[DATA SUPPLIED]
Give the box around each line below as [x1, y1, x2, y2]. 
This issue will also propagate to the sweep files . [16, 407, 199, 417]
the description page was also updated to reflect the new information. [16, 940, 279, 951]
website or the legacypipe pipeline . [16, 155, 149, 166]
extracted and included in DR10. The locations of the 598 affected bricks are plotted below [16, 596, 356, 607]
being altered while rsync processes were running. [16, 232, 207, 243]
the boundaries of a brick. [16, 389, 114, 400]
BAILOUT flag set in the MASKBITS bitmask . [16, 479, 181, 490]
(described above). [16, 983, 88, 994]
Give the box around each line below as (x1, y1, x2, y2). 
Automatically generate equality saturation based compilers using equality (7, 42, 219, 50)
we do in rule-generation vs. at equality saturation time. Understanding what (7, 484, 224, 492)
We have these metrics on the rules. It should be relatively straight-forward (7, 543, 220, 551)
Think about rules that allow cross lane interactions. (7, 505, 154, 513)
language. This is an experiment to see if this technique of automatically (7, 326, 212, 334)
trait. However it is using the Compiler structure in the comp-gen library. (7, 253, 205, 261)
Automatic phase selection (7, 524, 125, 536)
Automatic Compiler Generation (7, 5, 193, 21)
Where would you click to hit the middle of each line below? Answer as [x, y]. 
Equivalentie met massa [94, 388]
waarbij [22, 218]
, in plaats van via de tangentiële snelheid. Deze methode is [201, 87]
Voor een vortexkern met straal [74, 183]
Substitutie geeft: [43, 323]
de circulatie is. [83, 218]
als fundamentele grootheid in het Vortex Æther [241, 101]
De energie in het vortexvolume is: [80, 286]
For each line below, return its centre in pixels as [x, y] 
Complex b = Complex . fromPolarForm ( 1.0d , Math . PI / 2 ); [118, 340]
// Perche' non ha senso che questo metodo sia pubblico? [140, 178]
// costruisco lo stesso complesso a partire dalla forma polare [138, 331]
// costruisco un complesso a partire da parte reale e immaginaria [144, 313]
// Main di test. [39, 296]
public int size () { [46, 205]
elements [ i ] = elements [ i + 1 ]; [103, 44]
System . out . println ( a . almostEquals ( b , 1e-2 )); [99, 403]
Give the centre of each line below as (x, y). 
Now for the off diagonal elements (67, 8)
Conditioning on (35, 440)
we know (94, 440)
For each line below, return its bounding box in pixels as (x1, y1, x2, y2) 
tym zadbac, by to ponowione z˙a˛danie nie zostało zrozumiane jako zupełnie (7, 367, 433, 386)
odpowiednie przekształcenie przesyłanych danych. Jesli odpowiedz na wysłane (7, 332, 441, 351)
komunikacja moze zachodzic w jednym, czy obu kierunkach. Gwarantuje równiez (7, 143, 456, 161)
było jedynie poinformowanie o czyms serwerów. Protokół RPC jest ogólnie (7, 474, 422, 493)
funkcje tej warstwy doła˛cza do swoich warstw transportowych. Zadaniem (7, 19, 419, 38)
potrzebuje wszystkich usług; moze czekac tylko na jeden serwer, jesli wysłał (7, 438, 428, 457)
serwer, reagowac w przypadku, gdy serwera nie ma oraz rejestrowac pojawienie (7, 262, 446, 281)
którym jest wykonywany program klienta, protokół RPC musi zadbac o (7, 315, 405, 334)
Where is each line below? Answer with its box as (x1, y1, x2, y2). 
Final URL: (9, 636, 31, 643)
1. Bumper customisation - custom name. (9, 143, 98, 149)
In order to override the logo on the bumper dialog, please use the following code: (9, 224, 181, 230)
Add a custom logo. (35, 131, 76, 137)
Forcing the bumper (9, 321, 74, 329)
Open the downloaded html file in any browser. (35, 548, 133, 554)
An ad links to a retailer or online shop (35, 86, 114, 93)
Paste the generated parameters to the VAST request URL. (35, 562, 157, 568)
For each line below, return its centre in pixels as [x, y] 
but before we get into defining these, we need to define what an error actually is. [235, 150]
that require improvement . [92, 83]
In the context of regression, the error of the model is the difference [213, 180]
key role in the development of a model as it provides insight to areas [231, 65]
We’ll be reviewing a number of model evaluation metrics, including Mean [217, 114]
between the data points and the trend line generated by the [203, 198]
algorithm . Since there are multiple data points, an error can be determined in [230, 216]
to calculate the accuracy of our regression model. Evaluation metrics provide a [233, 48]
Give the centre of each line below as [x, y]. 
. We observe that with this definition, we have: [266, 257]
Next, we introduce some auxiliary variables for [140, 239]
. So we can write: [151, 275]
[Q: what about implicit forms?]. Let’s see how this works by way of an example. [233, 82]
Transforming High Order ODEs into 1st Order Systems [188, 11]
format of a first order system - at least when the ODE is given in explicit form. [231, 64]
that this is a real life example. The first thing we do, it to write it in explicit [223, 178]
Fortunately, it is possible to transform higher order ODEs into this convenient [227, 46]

[WORK TO COMPLETE]
All the lines above must appear again in the answer, word for word.

[SOLUTION TO THIS EXERCISE]
Give the box around each line below as [x1, y1, x2, y2]. 
This issue will also propagate to the sweep files . [16, 407, 199, 417]
the description page was also updated to reflect the new information. [16, 940, 279, 951]
website or the legacypipe pipeline . [16, 155, 149, 166]
extracted and included in DR10. The locations of the 598 affected bricks are plotted below [16, 596, 356, 607]
being altered while rsync processes were running. [16, 232, 207, 243]
the boundaries of a brick. [16, 389, 114, 400]
BAILOUT flag set in the MASKBITS bitmask . [16, 479, 181, 490]
(described above). [16, 983, 88, 994]
Give the box around each line below as (x1, y1, x2, y2). 
Automatically generate equality saturation based compilers using equality (7, 42, 219, 50)
we do in rule-generation vs. at equality saturation time. Understanding what (7, 484, 224, 492)
We have these metrics on the rules. It should be relatively straight-forward (7, 543, 220, 551)
Think about rules that allow cross lane interactions. (7, 505, 154, 513)
language. This is an experiment to see if this technique of automatically (7, 326, 212, 334)
trait. However it is using the Compiler structure in the comp-gen library. (7, 253, 205, 261)
Automatic phase selection (7, 524, 125, 536)
Automatic Compiler Generation (7, 5, 193, 21)
Where would you click to hit the middle of each line below? Answer as [x, y]. 
Equivalentie met massa [94, 388]
waarbij [22, 218]
, in plaats van via de tangentiële snelheid. Deze methode is [201, 87]
Voor een vortexkern met straal [74, 183]
Substitutie geeft: [43, 323]
de circulatie is. [83, 218]
als fundamentele grootheid in het Vortex Æther [241, 101]
De energie in het vortexvolume is: [80, 286]
For each line below, return its centre in pixels as [x, y] 
Complex b = Complex . fromPolarForm ( 1.0d , Math . PI / 2 ); [118, 340]
// Perche' non ha senso che questo metodo sia pubblico? [140, 178]
// costruisco lo stesso complesso a partire dalla forma polare [138, 331]
// costruisco un complesso a partire da parte reale e immaginaria [144, 313]
// Main di test. [39, 296]
public int size () { [46, 205]
elements [ i ] = elements [ i + 1 ]; [103, 44]
System . out . println ( a . almostEquals ( b , 1e-2 )); [99, 403]
Give the centre of each line below as (x, y). 
Now for the off diagonal elements (67, 8)
Conditioning on (35, 440)
we know (94, 440)
For each line below, return its bounding box in pixels as (x1, y1, x2, y2) 
tym zadbac, by to ponowione z˙a˛danie nie zostało zrozumiane jako zupełnie (7, 367, 433, 386)
odpowiednie przekształcenie przesyłanych danych. Jesli odpowiedz na wysłane (7, 332, 441, 351)
komunikacja moze zachodzic w jednym, czy obu kierunkach. Gwarantuje równiez (7, 143, 456, 161)
było jedynie poinformowanie o czyms serwerów. Protokół RPC jest ogólnie (7, 474, 422, 493)
funkcje tej warstwy doła˛cza do swoich warstw transportowych. Zadaniem (7, 19, 419, 38)
potrzebuje wszystkich usług; moze czekac tylko na jeden serwer, jesli wysłał (7, 438, 428, 457)
serwer, reagowac w przypadku, gdy serwera nie ma oraz rejestrowac pojawienie (7, 262, 446, 281)
którym jest wykonywany program klienta, protokół RPC musi zadbac o (7, 315, 405, 334)
Where is each line below? Answer with its box as (x1, y1, x2, y2). 
Final URL: (9, 636, 31, 643)
1. Bumper customisation - custom name. (9, 143, 98, 149)
In order to override the logo on the bumper dialog, please use the following code: (9, 224, 181, 230)
Add a custom logo. (35, 131, 76, 137)
Forcing the bumper (9, 321, 74, 329)
Open the downloaded html file in any browser. (35, 548, 133, 554)
An ad links to a retailer or online shop (35, 86, 114, 93)
Paste the generated parameters to the VAST request URL. (35, 562, 157, 568)
For each line below, return its centre in pixels as [x, y] 
but before we get into defining these, we need to define what an error actually is. [235, 150]
that require improvement . [92, 83]
In the context of regression, the error of the model is the difference [213, 180]
key role in the development of a model as it provides insight to areas [231, 65]
We’ll be reviewing a number of model evaluation metrics, including Mean [217, 114]
between the data points and the trend line generated by the [203, 198]
algorithm . Since there are multiple data points, an error can be determined in [230, 216]
to calculate the accuracy of our regression model. Evaluation metrics provide a [233, 48]
Give the centre of each line below as [x, y]. 
. We observe that with this definition, we have: [266, 257]
Next, we introduce some auxiliary variables for [140, 239]
. So we can write: [151, 275]
[Q: what about implicit forms?]. Let’s see how this works by way of an example. [233, 82]
Transforming High Order ODEs into 1st Order Systems [188, 11]
format of a first order system - at least when the ODE is given in explicit form. [231, 64]
that this is a real life example. The first thing we do, it to write it in explicit [223, 178]
Fortunately, it is possible to transform higher order ODEs into this convenient [227, 46]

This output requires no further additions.